## Work request
Give every line of the material again, exactly as written.

Data excerpts START

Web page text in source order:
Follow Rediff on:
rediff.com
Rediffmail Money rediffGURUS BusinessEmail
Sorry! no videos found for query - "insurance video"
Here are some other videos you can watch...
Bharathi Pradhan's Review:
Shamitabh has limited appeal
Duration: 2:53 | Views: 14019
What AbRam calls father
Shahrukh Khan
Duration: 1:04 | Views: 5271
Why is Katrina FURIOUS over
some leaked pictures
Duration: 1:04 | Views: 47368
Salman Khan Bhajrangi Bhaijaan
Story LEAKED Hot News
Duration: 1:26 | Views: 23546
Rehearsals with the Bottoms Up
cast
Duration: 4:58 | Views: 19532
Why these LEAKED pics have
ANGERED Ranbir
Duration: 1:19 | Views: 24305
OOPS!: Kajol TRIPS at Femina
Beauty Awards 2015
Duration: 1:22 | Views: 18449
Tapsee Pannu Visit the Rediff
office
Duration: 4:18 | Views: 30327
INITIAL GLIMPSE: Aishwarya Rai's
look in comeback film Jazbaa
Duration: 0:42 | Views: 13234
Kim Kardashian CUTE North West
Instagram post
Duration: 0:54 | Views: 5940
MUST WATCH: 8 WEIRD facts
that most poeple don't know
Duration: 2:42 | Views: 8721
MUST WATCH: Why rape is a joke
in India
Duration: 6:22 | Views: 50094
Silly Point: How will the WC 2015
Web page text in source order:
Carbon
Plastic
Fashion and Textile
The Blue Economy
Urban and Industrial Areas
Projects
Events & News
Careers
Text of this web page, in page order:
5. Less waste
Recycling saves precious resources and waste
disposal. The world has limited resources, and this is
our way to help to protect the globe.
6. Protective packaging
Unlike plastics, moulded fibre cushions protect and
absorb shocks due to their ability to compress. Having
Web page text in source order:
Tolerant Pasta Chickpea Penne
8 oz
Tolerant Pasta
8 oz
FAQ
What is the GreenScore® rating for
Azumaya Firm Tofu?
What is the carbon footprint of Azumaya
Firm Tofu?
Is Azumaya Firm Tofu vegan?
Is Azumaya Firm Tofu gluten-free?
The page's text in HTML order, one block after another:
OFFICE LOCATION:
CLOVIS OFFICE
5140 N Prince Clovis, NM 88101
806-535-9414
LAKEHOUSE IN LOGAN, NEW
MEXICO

Data excerpts END

## Your solution
Web page text in source order:
Follow Rediff on:
rediff.com
Rediffmail Money rediffGURUS BusinessEmail
Sorry! no videos found for query - "insurance video"
Here are some other videos you can watch...
Bharathi Pradhan's Review:
Shamitabh has limited appeal
Duration: 2:53 | Views: 14019
What AbRam calls father
Shahrukh Khan
Duration: 1:04 | Views: 5271
Why is Katrina FURIOUS over
some leaked pictures
Duration: 1:04 | Views: 47368
Salman Khan Bhajrangi Bhaijaan
Story LEAKED Hot News
Duration: 1:26 | Views: 23546
Rehearsals with the Bottoms Up
cast
Duration: 4:58 | Views: 19532
Why these LEAKED pics have
ANGERED Ranbir
Duration: 1:19 | Views: 24305
OOPS!: Kajol TRIPS at Femina
Beauty Awards 2015
Duration: 1:22 | Views: 18449
Tapsee Pannu Visit the Rediff
office
Duration: 4:18 | Views: 30327
INITIAL GLIMPSE: Aishwarya Rai's
look in comeback film Jazbaa
Duration: 0:42 | Views: 13234
Kim Kardashian CUTE North West
Instagram post
Duration: 0:54 | Views: 5940
MUST WATCH: 8 WEIRD facts
that most poeple don't know
Duration: 2:42 | Views: 8721
MUST WATCH: Why rape is a joke
in India
Duration: 6:22 | Views: 50094
Silly Point: How will the WC 2015
Web page text in source order:
Carbon
Plastic
Fashion and Textile
The Blue Economy
Urban and Industrial Areas
Projects
Events & News
Careers
Text of this web page, in page order:
5. Less waste
Recycling saves precious resources and waste
disposal. The world has limited resources, and this is
our way to help to protect the globe.
6. Protective packaging
Unlike plastics, moulded fibre cushions protect and
absorb shocks due to their ability to compress. Having
Web page text in source order:
Tolerant Pasta Chickpea Penne
8 oz
Tolerant Pasta
8 oz
FAQ
What is the GreenScore® rating for
Azumaya Firm Tofu?
What is the carbon footprint of Azumaya
Firm Tofu?
Is Azumaya Firm Tofu vegan?
Is Azumaya Firm Tofu gluten-free?
The page's text in HTML order, one block after another:
OFFICE LOCATION:
CLOVIS OFFICE
5140 N Prince Clovis, NM 88101
806-535-9414
LAKEHOUSE IN LOGAN, NEW
MEXICO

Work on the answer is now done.